To find the solution to the system of equations represented by the lines \( x - 5y = 7 \) and \( 3x - 2y = -4 \), we need to solve the system.
Starting with the first equation:
- \( x - 5y = 7 \)
We can express \( x \) in terms of \( y \):
\[ x = 5y + 7 \]
Now substituting \( x \) into the second equation:
- \( 3x - 2y = -4 \)
Substituting \( x = 5y + 7 \):
\[ 3(5y + 7) - 2y = -4 \]
Expanding this:
\[ 15y + 21 - 2y = -4 \]
Combining like terms:
\[ 13y + 21 = -4 \]
Now, isolating \( y \):
\[ 13y = -4 - 21 \] \[ 13y = -25 \] \[ y = -\frac{25}{13} \]
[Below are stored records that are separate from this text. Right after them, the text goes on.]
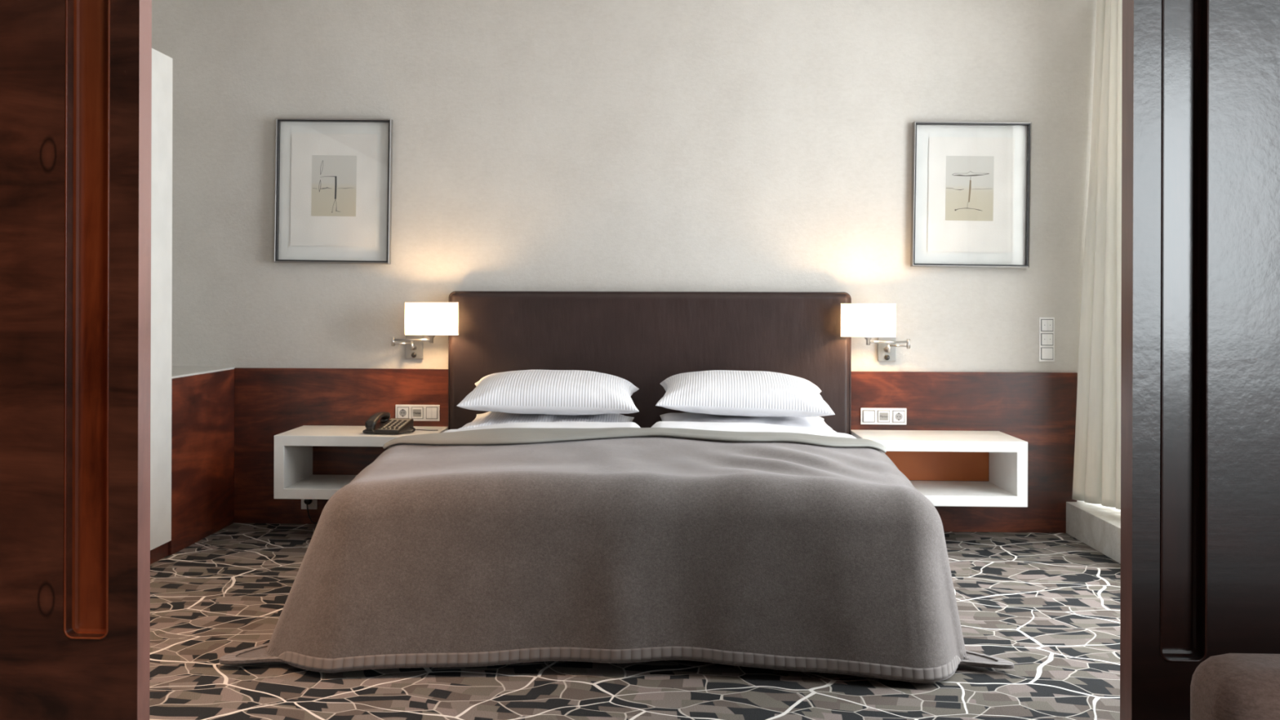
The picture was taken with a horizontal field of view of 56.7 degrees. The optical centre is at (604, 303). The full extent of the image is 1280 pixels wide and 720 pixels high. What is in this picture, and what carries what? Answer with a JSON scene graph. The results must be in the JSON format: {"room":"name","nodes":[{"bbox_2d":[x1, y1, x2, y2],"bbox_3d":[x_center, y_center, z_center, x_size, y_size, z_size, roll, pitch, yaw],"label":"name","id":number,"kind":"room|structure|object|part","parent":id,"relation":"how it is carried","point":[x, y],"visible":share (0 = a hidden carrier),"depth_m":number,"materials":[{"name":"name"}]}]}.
{"room":"hotel room","nodes":[
{"label":"hotel room","id":0,"kind":"room"},
{"bbox_2d":[151,0,1097,501],"bbox_3d":[0.114,-0.220,5.831,5.170,2.780,0.120,0,0,3],"label":"wall","id":1,"kind":"structure","parent":0,"point":[539,145],"depth_m":5.77,"materials":[{"name":"paint"}]},
{"bbox_2d":[168,368,234,555],"bbox_3d":[-2.167,0.704,5.497,0.651,0.759,0.765,0,0,3],"label":"wall paneling","id":2,"kind":"structure","parent":1,"relation":"attached to","point":[202,405],"depth_m":5.43,"materials":[{"name":"brown wood"}]},
{"bbox_2d":[171,366,235,378],"bbox_3d":[-2.167,0.320,5.497,0.649,0.010,0.765,0,0,3],"label":"trim","id":3,"kind":"structure","parent":1,"relation":"attached to","point":[176,371],"depth_m":5.58,"materials":[{"name":"paint"}]},
{"bbox_2d":[301,499,317,509],"bbox_3d":[-1.449,0.973,5.819,0.079,0.079,0.012,0,0,3],"label":"wall outlet","id":4,"kind":"object","parent":1,"relation":"attached to","point":[313,505],"visible":0.48,"depth_m":5.82,"materials":[{"name":"plastic"}]},
{"bbox_2d":[304,499,317,524],"bbox_3d":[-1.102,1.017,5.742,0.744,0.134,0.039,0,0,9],"label":"plug","id":5,"kind":"object","parent":4,"relation":"in","point":[307,502],"visible":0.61,"depth_m":5.78,"materials":[{"name":"black plastic"}]},
{"bbox_2d":[273,118,392,264],"bbox_3d":[-1.329,-0.550,5.818,0.571,0.708,0.040,1,0,3],"label":"picture frame","id":6,"kind":"object","parent":1,"relation":"attached to","point":[333,202],"visible":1,"depth_m":5.82,"materials":[{"name":"grey metal"}]},
{"bbox_2d":[273,425,448,499],"bbox_3d":[-1.128,0.746,5.584,0.722,0.288,0.448,0,0,3],"label":"nightstand","id":7,"kind":"object","parent":1,"relation":"attached to","point":[294,477],"visible":0.52,"depth_m":5.40,"materials":[{"name":"white paint"}]},
{"bbox_2d":[362,411,438,435],"bbox_3d":[-0.950,0.557,5.505,0.292,0.088,0.239,0,0,12],"label":"telephone","id":8,"kind":"object","parent":7,"relation":"on","point":[393,426],"visible":1,"depth_m":5.49,"materials":[{"name":"plastic"}]},
{"bbox_2d":[366,426,375,431],"bbox_3d":[-1.074,0.577,5.454,0.042,0.018,0.042,0,0,12],"label":"cup","id":9,"kind":"object","parent":8,"relation":"on","point":[368,428],"depth_m":5.44,"materials":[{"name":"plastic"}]},
{"bbox_2d":[380,418,389,422],"bbox_3d":[-1.040,0.557,5.617,0.042,0.018,0.042,0,0,12],"label":"ear cup","id":10,"kind":"object","parent":8,"relation":"on","point":[382,420],"depth_m":5.60,"materials":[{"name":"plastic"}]},
{"bbox_3d":[-0.957,0.587,5.448,0.207,0.026,0.098,0,0,-32],"label":"coiled cord","id":11,"kind":"part","parent":8,"relation":"part of","materials":[{"name":"plastic"}]},
{"bbox_2d":[395,404,439,421],"bbox_3d":[-0.912,0.536,5.792,0.218,0.079,0.015,0,0,3],"label":"panel","id":12,"kind":"object","parent":1,"relation":"attached to","point":[416,412],"visible":0.96,"depth_m":5.79,"materials":[{"name":"plastic"}]},
{"bbox_2d":[397,407,408,417],"bbox_3d":[-0.984,0.536,5.793,0.052,0.052,0.005,0,0,3],"label":"socket","id":13,"kind":"object","parent":12,"relation":"attached to","point":[402,412],"depth_m":5.79,"materials":[{"name":"plastic"}]},
{"bbox_2d":[426,407,431,418],"bbox_3d":[-0.855,0.536,5.786,0.025,0.052,0.007,0,0,3],"label":"rocker switch","id":14,"kind":"object","parent":12,"relation":"attached to","point":[428,410],"depth_m":5.78,"materials":[{"name":"plastic"}]},
{"bbox_2d":[431,407,436,418],"bbox_3d":[-0.829,0.536,5.785,0.025,0.052,0.006,0,0,3],"label":"rocker switch","id":15,"kind":"object","parent":12,"relation":"attached to","point":[433,409],"depth_m":5.78,"materials":[{"name":"plastic"}]},
{"bbox_2d":[391,302,458,359],"bbox_3d":[-0.865,0.134,5.677,0.345,0.277,0.199,0,0,37],"label":"wall lamp","id":16,"kind":"object","parent":1,"relation":"attached to","point":[431,319],"visible":1,"depth_m":5.59,"materials":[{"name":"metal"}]},
{"bbox_3d":[-0.975,0.195,5.733,0.096,0.009,0.009,0,0,-29],"label":"arm","id":17,"kind":"part","parent":16,"relation":"part of","materials":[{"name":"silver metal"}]},
{"bbox_3d":[-0.920,0.176,5.678,0.205,0.011,0.011,0,0,18],"label":"arm","id":18,"kind":"part","parent":16,"relation":"part of","materials":[{"name":"silver metal"}]},
{"bbox_3d":[-0.931,0.254,5.795,0.025,0.025,0.011,0,0,3],"label":"switch knob","id":19,"kind":"part","parent":16,"relation":"part of","materials":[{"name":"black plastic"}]},
{"bbox_3d":[-0.931,0.214,5.811,0.084,0.117,0.020,0,0,3],"label":"wall plate","id":20,"kind":"part","parent":16,"relation":"part of","materials":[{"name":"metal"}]},
{"bbox_2d":[427,335,435,342],"bbox_3d":[-0.822,0.167,5.646,0.042,0.046,0.042,0,0,3],"label":"socket","id":21,"kind":"object","parent":16,"relation":"attached to","point":[431,337],"depth_m":5.64,"materials":[{"name":"silver metal"}]},
{"bbox_3d":[-0.822,0.073,5.646,0.251,0.154,0.124,0,0,3],"label":"lamp shade","id":22,"kind":"part","parent":16,"relation":"part of","materials":[{"name":"fabric"}]},
{"bbox_2d":[234,368,1077,533],"bbox_3d":[0.216,0.708,5.756,4.084,0.765,0.020,0,0,3],"label":"wall paneling","id":23,"kind":"structure","parent":1,"relation":"attached to","point":[1038,409],"depth_m":5.70,"materials":[{"name":"brown wood"}]},
{"bbox_2d":[840,303,910,361],"bbox_3d":[1.281,0.140,5.575,0.345,0.277,0.199,0,0,-31],"label":"wall lamp","id":24,"kind":"object","parent":1,"relation":"attached to","point":[868,321],"visible":1,"depth_m":5.49,"materials":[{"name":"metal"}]},
{"bbox_2d":[864,337,871,345],"bbox_3d":[1.235,0.173,5.547,0.042,0.046,0.042,0,0,3],"label":"socket","id":25,"kind":"object","parent":24,"relation":"attached to","point":[868,339],"depth_m":5.54,"materials":[{"name":"silver metal"}]},
{"bbox_3d":[1.236,0.080,5.547,0.251,0.154,0.124,0,0,3],"label":"lamp shade","id":26,"kind":"part","parent":24,"relation":"part of","materials":[{"name":"fabric"}]},
{"bbox_3d":[1.359,0.221,5.702,0.084,0.117,0.020,0,0,3],"label":"wall plate","id":27,"kind":"part","parent":24,"relation":"part of","materials":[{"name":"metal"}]},
{"bbox_3d":[1.358,0.261,5.686,0.025,0.025,0.011,0,0,3],"label":"switch knob","id":28,"kind":"part","parent":24,"relation":"part of","materials":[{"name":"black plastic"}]},
{"bbox_3d":[1.336,0.183,5.570,0.205,0.011,0.011,0,0,-13],"label":"arm","id":29,"kind":"part","parent":24,"relation":"part of","materials":[{"name":"silver metal"}]},
{"bbox_3d":[1.396,0.202,5.620,0.096,0.009,0.009,0,0,34],"label":"arm","id":30,"kind":"part","parent":24,"relation":"part of","materials":[{"name":"silver metal"}]},
{"bbox_2d":[860,408,906,424],"bbox_3d":[1.340,0.543,5.685,0.218,0.079,0.015,0,0,3],"label":"panel","id":31,"kind":"object","parent":1,"relation":"attached to","point":[868,415],"visible":1,"depth_m":5.68,"materials":[{"name":"plastic"}]},
{"bbox_2d":[863,410,868,422],"bbox_3d":[1.256,0.543,5.685,0.025,0.052,0.007,0,0,3],"label":"rocker switch","id":32,"kind":"object","parent":31,"relation":"attached to","point":[865,412],"depth_m":5.68,"materials":[{"name":"plastic"}]},
{"bbox_2d":[868,410,874,422],"bbox_3d":[1.282,0.543,5.684,0.025,0.052,0.006,0,0,3],"label":"rocker switch","id":33,"kind":"object","parent":31,"relation":"attached to","point":[871,413],"depth_m":5.68,"materials":[{"name":"plastic"}]},
{"bbox_2d":[893,411,904,422],"bbox_3d":[1.411,0.543,5.678,0.052,0.052,0.005,0,0,3],"label":"socket","id":34,"kind":"object","parent":31,"relation":"attached to","point":[898,416],"depth_m":5.67,"materials":[{"name":"plastic"}]},
{"bbox_2d":[850,429,1027,506],"bbox_3d":[1.523,0.754,5.458,0.706,0.288,0.448,0,0,3],"label":"nightstand","id":35,"kind":"object","parent":1,"relation":"attached to","point":[955,462],"visible":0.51,"depth_m":5.42,"materials":[{"name":"white paint"}]},
{"bbox_3d":[1.534,0.754,5.679,0.607,0.190,0.005,0,0,3],"label":"panel","id":36,"kind":"part","parent":35,"relation":"part of","materials":[{"name":"brown wood"}]},
{"bbox_2d":[910,120,1031,267],"bbox_3d":[1.754,-0.519,5.671,0.553,0.694,0.040,1,0,3],"label":"picture frame","id":37,"kind":"object","parent":1,"relation":"attached to","point":[971,199],"visible":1,"depth_m":5.67,"materials":[{"name":"grey metal"}]},
{"bbox_2d":[1039,317,1054,361],"bbox_3d":[2.117,0.173,5.668,0.072,0.212,0.015,0,0,3],"label":"switch panel","id":38,"kind":"object","parent":1,"relation":"attached to","point":[1046,325],"visible":1,"depth_m":5.66,"materials":[{"name":"plastic"}]},
{"bbox_2d":[1041,333,1047,344],"bbox_3d":[2.104,0.173,5.664,0.025,0.052,0.007,0,0,3],"label":"rocker switch","id":39,"kind":"object","parent":38,"relation":"attached to","point":[1044,336],"depth_m":5.66,"materials":[{"name":"white plastic"}]},
{"bbox_2d":[1041,320,1047,330],"bbox_3d":[2.104,0.106,5.664,0.025,0.052,0.007,0,0,3],"label":"rocker switch","id":40,"kind":"object","parent":38,"relation":"attached to","point":[1044,322],"depth_m":5.66,"materials":[{"name":"white plastic"}]},
{"bbox_2d":[1041,347,1053,359],"bbox_3d":[2.117,0.241,5.664,0.051,0.052,0.006,0,0,3],"label":"rocker switch","id":41,"kind":"object","parent":38,"relation":"attached to","point":[1046,353],"depth_m":5.66,"materials":[{"name":"plastic"}]},
{"bbox_2d":[1047,333,1053,345],"bbox_3d":[2.130,0.173,5.664,0.025,0.052,0.005,0,0,3],"label":"rocker switch","id":42,"kind":"object","parent":38,"relation":"attached to","point":[1050,336],"depth_m":5.66,"materials":[{"name":"white plastic"}]},
{"bbox_2d":[1047,320,1053,330],"bbox_3d":[2.130,0.106,5.664,0.025,0.052,0.005,0,0,3],"label":"rocker switch","id":43,"kind":"object","parent":38,"relation":"attached to","point":[1050,322],"depth_m":5.66,"materials":[{"name":"white plastic"}]},
{"bbox_2d":[1066,501,1120,564],"bbox_3d":[2.363,1.022,3.912,0.487,0.150,3.500,0,0,3],"label":"trim","id":44,"kind":"structure","parent":1,"relation":"attached to","point":[1096,526],"depth_m":5.31,"materials":[{"name":"stone"}]},
{"bbox_2d":[149,523,1120,719],"bbox_3d":[0.369,1.131,1.504,7.300,0.080,8.500,0,0,3],"label":"floor","id":45,"kind":"structure","parent":0,"point":[1047,605],"depth_m":3.47,"materials":[{"name":"carpet"}]},
{"bbox_2d":[150,48,173,564],"bbox_3d":[-2.245,0.015,3.757,0.646,2.137,2.712,0,0,3],"label":"wardrobe","id":46,"kind":"object","parent":45,"relation":"on","point":[162,64],"visible":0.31,"depth_m":4.99,"materials":[{"name":"paint"}]},
{"bbox_2d":[448,291,851,435],"bbox_3d":[0.165,0.517,4.742,1.932,1.146,2.009,0,0,3],"label":"headboard","id":47,"kind":"object","parent":45,"relation":"on","point":[643,339],"visible":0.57,"depth_m":5.66,"materials":[{"name":"brown leather"}]},
{"bbox_2d":[442,421,640,432],"bbox_3d":[-0.324,0.671,4.415,0.904,0.361,1.150,0,0,3],"label":"duvet","id":48,"kind":"object","parent":47,"relation":"on","point":[578,424],"visible":0.05,"depth_m":4.82,"materials":[{"name":"white fabric"}]},
{"bbox_2d":[457,411,634,429],"bbox_3d":[-0.243,0.556,5.327,0.750,0.141,0.580,0,0,2],"label":"pillow","id":49,"kind":"object","parent":47,"relation":"on","point":[490,418],"visible":0.31,"depth_m":5.21,"materials":[{"name":"fabric"}]},
{"bbox_2d":[457,369,639,415],"bbox_3d":[-0.233,0.397,5.327,0.781,0.183,0.557,0,0,2],"label":"pillow","id":50,"kind":"object","parent":49,"relation":"on","point":[546,392],"visible":1,"depth_m":5.09,"materials":[{"name":"fabric"}]},
{"bbox_2d":[218,427,1013,683],"bbox_3d":[0.052,0.769,3.923,2.358,0.612,1.072,0,0,3],"label":"bedspread","id":51,"kind":"object","parent":47,"relation":"on","point":[487,547],"visible":1,"depth_m":3.55,"materials":[{"name":"beige fabric"}]},
{"bbox_2d":[659,412,836,432],"bbox_3d":[0.626,0.560,5.286,0.769,0.135,0.580,0,1,4],"label":"pillow","id":52,"kind":"object","parent":47,"relation":"on","point":[817,422],"visible":0.3,"depth_m":5.16,"materials":[{"name":"white fabric"}]},
{"bbox_2d":[655,369,835,417],"bbox_3d":[0.617,0.398,5.287,0.758,0.186,0.557,0,0,4],"label":"pillow","id":53,"kind":"object","parent":52,"relation":"on","point":[716,392],"visible":1,"depth_m":5.06,"materials":[{"name":"fabric"}]},
{"bbox_2d":[650,421,856,438],"bbox_3d":[0.619,0.671,4.370,0.904,0.364,1.150,0,0,3],"label":"duvet","id":54,"kind":"object","parent":47,"relation":"on","point":[717,426],"visible":0.05,"depth_m":4.75,"materials":[{"name":"white fabric"}]},
{"bbox_2d":[1190,653,1279,719],"bbox_3d":[1.117,0.777,1.225,0.720,0.632,0.734,0,0,3],"label":"armchair","id":55,"kind":"object","parent":45,"relation":"on","point":[1229,686],"visible":1,"depth_m":1.49,"materials":[{"name":"brown fabric"}]},
{"bbox_3d":[0.380,-1.659,1.564,7.300,0.100,8.620,0,0,3],"label":"ceiling","id":56,"kind":"structure","parent":0,"visible":0},
{"bbox_3d":[2.291,-1.530,3.955,0.040,0.147,3.380,0,0,3],"label":"rail","id":57,"kind":"object","parent":56,"relation":"attached to","visible":0},
{"bbox_2d":[1071,0,1122,509],"bbox_3d":[2.330,-0.265,5.250,0.180,2.380,0.780,0,0,-5],"label":"curtain","id":58,"kind":"object","parent":57,"relation":"hanging from","point":[1097,449],"visible":0.44,"depth_m":5.46,"materials":[{"name":"fabric"}]},
{"bbox_3d":[0.406,-0.259,2.203,7.300,2.700,0.100,0,0,3],"label":"wall opening","id":59,"kind":"structure","parent":0,"visible":0},
{"bbox_2d":[0,0,151,719],"bbox_3d":[-1.768,-0.128,2.212,1.857,2.414,0.055,0,0,3],"label":"door","id":60,"kind":"structure","parent":59,"relation":"in","point":[76,75],"depth_m":2.15,"materials":[{"name":"brown wood"}]},
{"bbox_2d":[1120,0,1279,719],"bbox_3d":[1.809,-0.118,2.041,1.781,2.414,0.055,0,0,3],"label":"door","id":61,"kind":"structure","parent":59,"relation":"in","point":[1200,319],"depth_m":2.06,"materials":[{"name":"brown wood"}]}
]}
Now that we have \( y \), we substitute back to find \( x \):
\[ x = 5\left(-\frac{25}{13}\right) + 7 \] \[ x = -\frac{125}{13} + 7 \] \[ x = -\frac{125}{13} + \frac{91}{13} \] \[ x = -\frac{34}{13} \]
Thus, the solution to the system of equations is:
\[ \left(-\frac{34}{13}, -\frac{25}{13}\right) \]
As a decimal approximation, this would be approximately:
\[ (-2.615, -1.923) \]
Therefore, the intersection point is:
\[ \left(-\frac{34}{13}, -\frac{25}{13}\right) \]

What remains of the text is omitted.